If the court finds that petitioners have standing in either of those manners, Wyrick’s residency will lie at the heart of the case. The second judicial district encompasses southeastern Oklahoma, where Wyrick grew up.
Henderson argued that Wyrick’s own answers on the JNC application said he has not lived in Atoka for at least 10 years.
“It lists him as a resident of Oklahoma City at the same time he claims to be a resident of Atoka,” Henderson said. “That’s not possible. This court over and over and over has held that a person — a natural person, at least, not a corporation — has but one residence.
“There are other public-record documents that can be brought in without much issue of authentication, I believe, without much issue of testimony that actually corroborate petitioners’ view here.”
Henderson referred to voter registration documents obtained by the ACLU.
“(There are) several instances where respondent registers to vote swearing under oath that he is a resident of Cleveland County and voting several times in Cleveland County as a sworn, bona fide resident thereof,” Henderson said. “All those statements made under oath, under the penalty of perjury. That’s fundamentally the problem as petitioners see it.”
‘Branded into his heart and soul’
Leader pushed back when it was his turn to talk.

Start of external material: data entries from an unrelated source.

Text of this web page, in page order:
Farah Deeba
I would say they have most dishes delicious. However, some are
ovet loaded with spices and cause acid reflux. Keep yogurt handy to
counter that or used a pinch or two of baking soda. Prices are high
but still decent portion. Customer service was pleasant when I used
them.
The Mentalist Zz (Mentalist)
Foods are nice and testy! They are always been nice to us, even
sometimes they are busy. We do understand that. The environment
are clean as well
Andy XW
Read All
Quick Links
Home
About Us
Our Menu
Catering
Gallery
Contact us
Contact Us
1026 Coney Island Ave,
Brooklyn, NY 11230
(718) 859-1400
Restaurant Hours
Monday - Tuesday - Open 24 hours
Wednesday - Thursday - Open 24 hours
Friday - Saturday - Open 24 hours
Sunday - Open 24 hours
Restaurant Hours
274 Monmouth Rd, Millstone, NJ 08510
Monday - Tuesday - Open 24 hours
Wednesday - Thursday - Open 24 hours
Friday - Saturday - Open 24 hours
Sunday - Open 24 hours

“The notion that there’s a conflict on the statements on the application is absolutely, completely, 100 percent false,” Leader said. “Atoka and the country around it is branded into his heart and soul.”

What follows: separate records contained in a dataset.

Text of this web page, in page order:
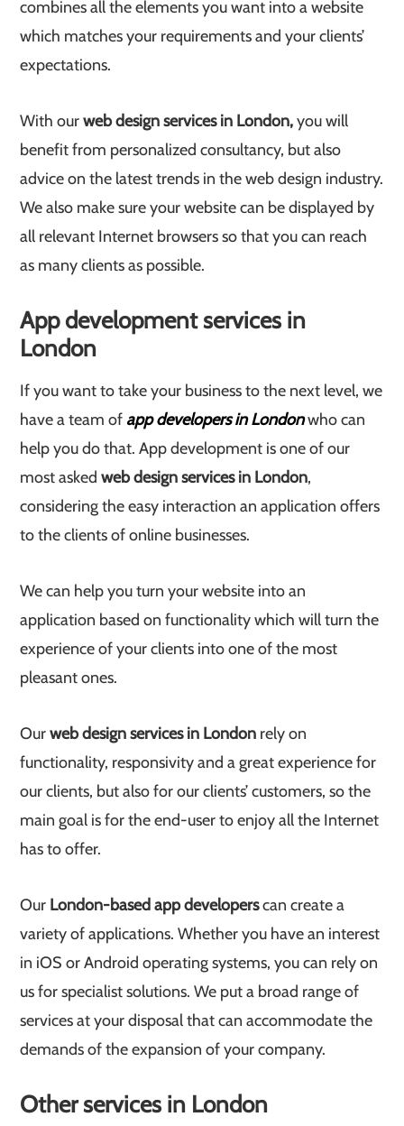
combines all the elements you want into a website
which matches your requirements and your clients’
expectations.
With ourweb design services in London,you will
benefit from personalized consultancy, but also
advice on the latest trends in the web design industry.
We also make sure your website can be displayed by
all relevant Internet browsers so that you can reach
as many clients as possible.
App development services in
London
If you want to take your business to the next level, we
have a team of app developers in Londonwho can
help you do that. App development is one of our
most askedweb design services in London,
considering the easy interaction an application offers
to the clients of online businesses.
We can help you turn your website into an
application based on functionality which will turn the
experience of your clients into one of the most
pleasant ones.
Ourweb design services in London rely on
functionality, responsivity and a great experience for
our clients, but also for our clients’ customers, so the
main goal is for the end-user to enjoy all the Internet
has to offer.
Our London-based app developerscan create a
variety of applications. Whether you have an interest
in iOS or Android operating systems, you can rely on
us for specialist solutions. We put a broad range of
services at your disposal that can accommodate the
demands of the expansion of your company.
Other services in London

Wyrick attorney’s response: Lawsuit on Supreme Court appointment ‘frivolous’ by William W. Savage III
On the topic of standing, he also argued that Henderson’s discussion of a writ of prohibition is the same as quo warranto relief.
“You can put lipstick on it, you can put a funny hat on it, but it’s still quo warranto,” Leader said.

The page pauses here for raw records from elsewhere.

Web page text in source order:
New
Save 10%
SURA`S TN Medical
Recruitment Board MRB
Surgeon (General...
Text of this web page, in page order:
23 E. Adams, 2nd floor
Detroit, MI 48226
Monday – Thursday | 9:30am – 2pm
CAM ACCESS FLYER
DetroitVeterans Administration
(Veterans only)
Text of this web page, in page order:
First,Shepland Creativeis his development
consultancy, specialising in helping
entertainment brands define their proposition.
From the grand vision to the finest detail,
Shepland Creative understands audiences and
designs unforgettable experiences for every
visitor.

To that end, he concluded by emphasizing his belief that the JNC’s actions cannot be challenged.
“The game was over when the Judicial Nominating Commission made its decision,” Leader said.
The entire proceeding lasted about 50 minutes, and Swimley explained to about 25 people in the audience that her role is to report Wednesday’s hearing to the Oklahoma Supreme Court justices, at which point they will decide if and how to move forward with the case.
(Update: This story was updated at 1:28 p.m. Wednesday, March 1, to clarify part of Neal Leader’s argument. It was updated later in the day to correct the spelling of Mr. Leader’s first name. NonDoc regrets the error.)